(Data records)
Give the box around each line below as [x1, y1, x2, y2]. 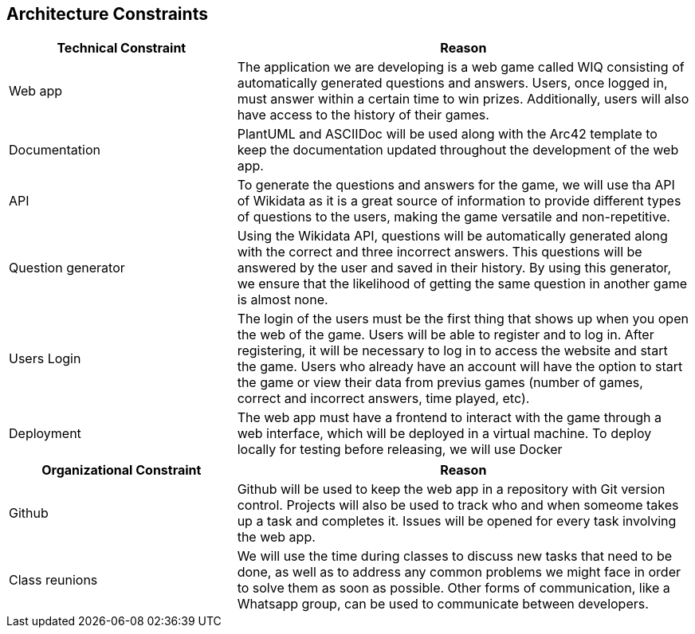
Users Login [9, 350, 81, 367]
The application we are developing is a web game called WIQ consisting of [237, 59, 685, 76]
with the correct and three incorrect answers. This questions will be [237, 244, 642, 260]
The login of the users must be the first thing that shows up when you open [237, 311, 689, 327]
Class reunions [9, 572, 98, 589]
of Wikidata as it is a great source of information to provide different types [237, 193, 681, 209]
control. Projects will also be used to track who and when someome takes [237, 497, 679, 514]
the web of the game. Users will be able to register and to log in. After [237, 327, 654, 343]
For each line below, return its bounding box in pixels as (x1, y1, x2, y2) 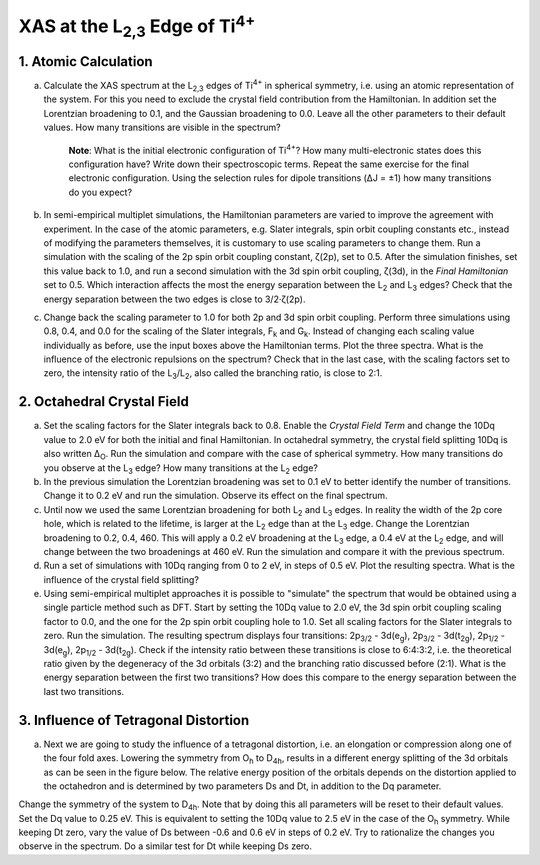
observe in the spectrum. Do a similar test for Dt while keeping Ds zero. (18, 840, 313, 852)
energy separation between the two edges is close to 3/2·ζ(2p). (43, 293, 306, 305)
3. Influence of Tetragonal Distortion (18, 711, 250, 729)
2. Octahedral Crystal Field (18, 393, 189, 410)
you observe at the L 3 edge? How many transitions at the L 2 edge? (43, 461, 319, 476)
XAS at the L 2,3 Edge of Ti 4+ (18, 11, 256, 41)
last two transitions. (43, 685, 125, 697)
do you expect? (68, 186, 133, 198)
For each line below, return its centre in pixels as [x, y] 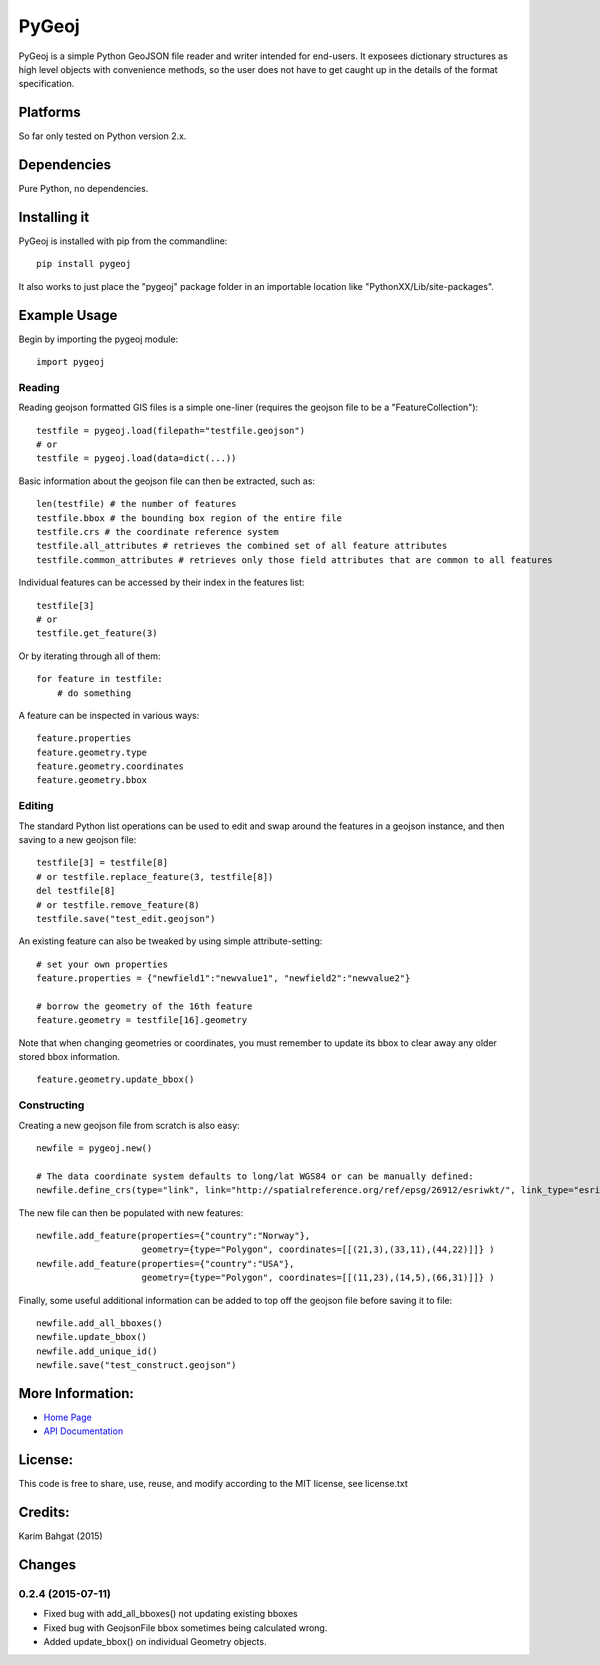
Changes [47, 1564]
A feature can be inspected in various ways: [109, 715]
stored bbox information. [69, 1057]
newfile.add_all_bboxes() [100, 1323]
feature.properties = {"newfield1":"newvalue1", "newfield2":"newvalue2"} [223, 978]
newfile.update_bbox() [92, 1337]
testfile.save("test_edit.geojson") [126, 918]
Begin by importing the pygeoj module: [98, 339]
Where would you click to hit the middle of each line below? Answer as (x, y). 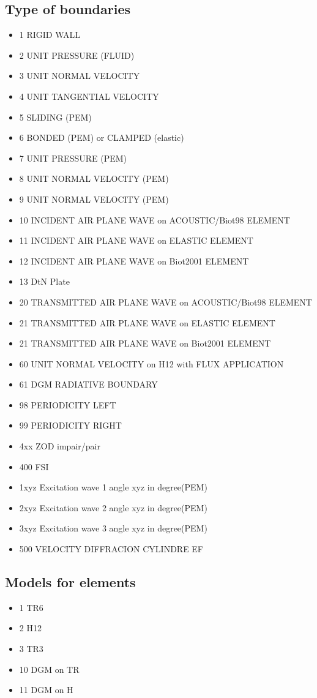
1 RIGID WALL (50, 35)
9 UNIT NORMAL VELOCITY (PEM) (94, 199)
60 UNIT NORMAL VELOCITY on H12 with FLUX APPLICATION (151, 363)
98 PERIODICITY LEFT (68, 404)
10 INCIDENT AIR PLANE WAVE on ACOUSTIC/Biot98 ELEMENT (155, 220)
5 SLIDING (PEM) (55, 117)
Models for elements (70, 582)
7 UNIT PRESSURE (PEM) (73, 158)
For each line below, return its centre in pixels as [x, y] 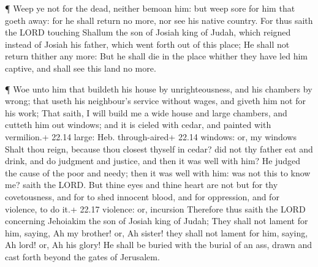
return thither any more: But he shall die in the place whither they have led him [156, 56]
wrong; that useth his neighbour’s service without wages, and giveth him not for [155, 101]
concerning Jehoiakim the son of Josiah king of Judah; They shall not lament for [157, 221]
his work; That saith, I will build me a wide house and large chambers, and [146, 112]
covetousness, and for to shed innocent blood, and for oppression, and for [142, 196]
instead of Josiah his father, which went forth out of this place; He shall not [147, 44]
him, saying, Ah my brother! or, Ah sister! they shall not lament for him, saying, [157, 232]
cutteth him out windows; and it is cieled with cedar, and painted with [138, 125]
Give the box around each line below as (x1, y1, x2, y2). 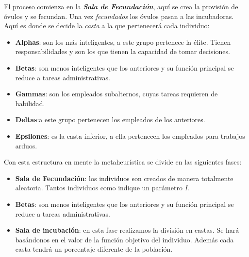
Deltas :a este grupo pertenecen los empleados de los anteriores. (15, 114, 205, 125)
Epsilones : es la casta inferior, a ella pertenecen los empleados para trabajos (15, 130, 245, 141)
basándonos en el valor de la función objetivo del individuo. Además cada (15, 234, 234, 244)
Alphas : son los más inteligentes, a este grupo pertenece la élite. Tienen (15, 37, 231, 47)
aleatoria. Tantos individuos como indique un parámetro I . (15, 183, 189, 193)
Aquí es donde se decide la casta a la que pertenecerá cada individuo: (4, 20, 210, 31)
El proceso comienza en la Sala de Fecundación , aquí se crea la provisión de (4, 1, 238, 11)
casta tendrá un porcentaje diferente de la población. (15, 244, 173, 254)
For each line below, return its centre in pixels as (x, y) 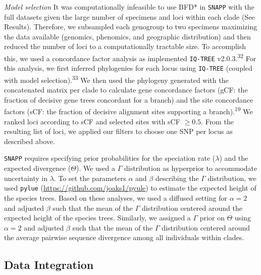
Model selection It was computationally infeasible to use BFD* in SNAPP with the (129, 7)
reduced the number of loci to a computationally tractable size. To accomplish (125, 46)
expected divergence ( (38, 168)
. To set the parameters (90, 178)
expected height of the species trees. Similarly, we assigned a (97, 218)
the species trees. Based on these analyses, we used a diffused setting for (116, 197)
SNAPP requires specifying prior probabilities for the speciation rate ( (110, 158)
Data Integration (49, 265)
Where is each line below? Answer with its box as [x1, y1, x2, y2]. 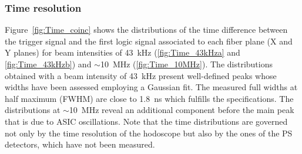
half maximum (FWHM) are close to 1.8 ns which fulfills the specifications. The [5, 92, 294, 104]
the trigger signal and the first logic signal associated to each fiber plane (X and [5, 35, 293, 47]
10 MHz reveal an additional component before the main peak [69, 104, 294, 116]
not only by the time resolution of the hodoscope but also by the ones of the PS [5, 126, 293, 139]
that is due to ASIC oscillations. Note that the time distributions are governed [5, 115, 288, 127]
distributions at [5, 104, 61, 116]
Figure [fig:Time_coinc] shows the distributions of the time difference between [5, 23, 288, 36]
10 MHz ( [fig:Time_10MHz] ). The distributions [100, 58, 273, 70]
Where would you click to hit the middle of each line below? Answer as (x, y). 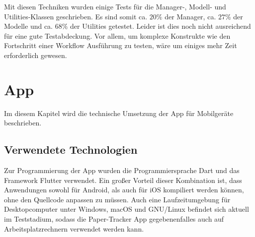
(End Data records)
__Aim of the task__
Only one stretch of the entries above is needed: the lines from the one containing "aleatoria. Tantos individuos" through the one containing "Model selection It". Copy it exactly, without the pictures.

__Answer to the exercise__
aleatoria. Tantos individuos como indique un parámetro I . (15, 183, 189, 193)
Aquí es donde se decide la casta a la que pertenecerá cada individuo: (4, 20, 210, 31)
El proceso comienza en la Sala de Fecundación , aquí se crea la provisión de (4, 1, 238, 11)
casta tendrá un porcentaje diferente de la población. (15, 244, 173, 254)
For each line below, return its centre in pixels as (x, y) 
Model selection It was computationally infeasible to use BFD* in SNAPP with the (129, 7)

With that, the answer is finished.